Record set section start
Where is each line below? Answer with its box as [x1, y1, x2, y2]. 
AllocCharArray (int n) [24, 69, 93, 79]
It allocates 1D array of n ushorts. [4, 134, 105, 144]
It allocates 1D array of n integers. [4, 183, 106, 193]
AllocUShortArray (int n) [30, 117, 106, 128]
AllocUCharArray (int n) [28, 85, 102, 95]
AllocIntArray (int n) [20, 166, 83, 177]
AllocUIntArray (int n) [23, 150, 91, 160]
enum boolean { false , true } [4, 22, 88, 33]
Record set section end
Record set section start
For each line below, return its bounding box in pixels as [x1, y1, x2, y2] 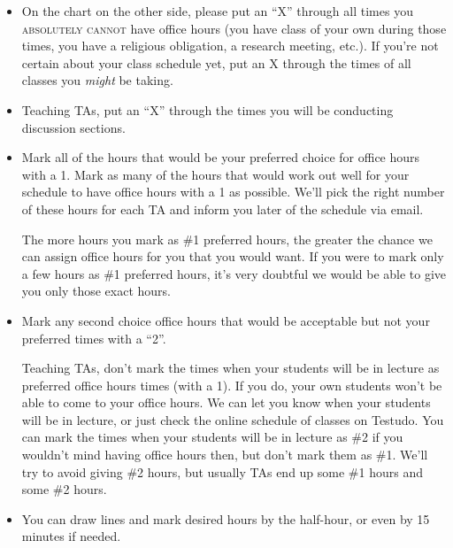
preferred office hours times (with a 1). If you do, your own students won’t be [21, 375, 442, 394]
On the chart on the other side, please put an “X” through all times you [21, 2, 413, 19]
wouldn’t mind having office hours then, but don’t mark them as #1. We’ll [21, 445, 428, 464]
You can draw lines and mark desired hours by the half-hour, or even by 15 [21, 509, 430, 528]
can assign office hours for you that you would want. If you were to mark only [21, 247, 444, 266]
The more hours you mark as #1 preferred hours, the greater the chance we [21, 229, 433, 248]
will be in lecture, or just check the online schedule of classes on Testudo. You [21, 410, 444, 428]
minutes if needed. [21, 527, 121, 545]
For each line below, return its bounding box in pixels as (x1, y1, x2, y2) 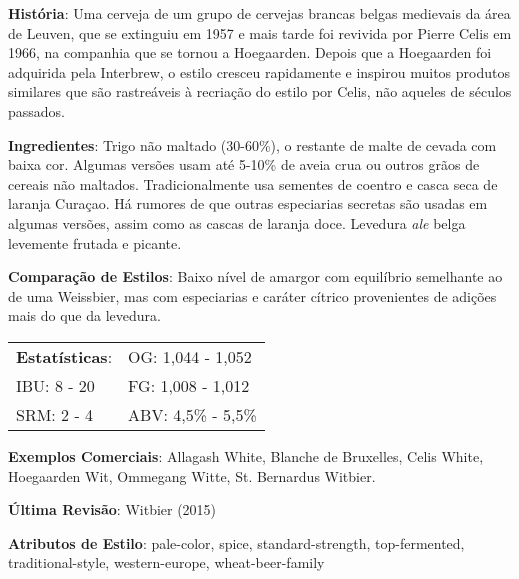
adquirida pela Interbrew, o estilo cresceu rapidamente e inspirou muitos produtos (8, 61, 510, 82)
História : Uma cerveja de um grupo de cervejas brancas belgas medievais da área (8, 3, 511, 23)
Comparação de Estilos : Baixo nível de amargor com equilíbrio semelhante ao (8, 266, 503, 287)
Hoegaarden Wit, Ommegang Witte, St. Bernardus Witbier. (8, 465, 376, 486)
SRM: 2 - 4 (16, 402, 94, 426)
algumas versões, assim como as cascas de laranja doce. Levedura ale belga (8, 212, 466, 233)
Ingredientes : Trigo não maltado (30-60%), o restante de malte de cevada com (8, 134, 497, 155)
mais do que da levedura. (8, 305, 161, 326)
Record set section end
*Work order*. Pictures aside, return exactly the lines from the data above, starting at the line that has "pixels as [x1, y1, x2, y2]" and ending at the line that has "can assign office", both included.

*Your solution*.
For each line below, return its bounding box in pixels as [x1, y1, x2, y2] 
preferred office hours times (with a 1). If you do, your own students won’t be [21, 375, 442, 394]
On the chart on the other side, please put an “X” through all times you [21, 2, 413, 19]
wouldn’t mind having office hours then, but don’t mark them as #1. We’ll [21, 445, 428, 464]
You can draw lines and mark desired hours by the half-hour, or even by 15 [21, 509, 430, 528]
can assign office hours for you that you would want. If you were to mark only [21, 247, 444, 266]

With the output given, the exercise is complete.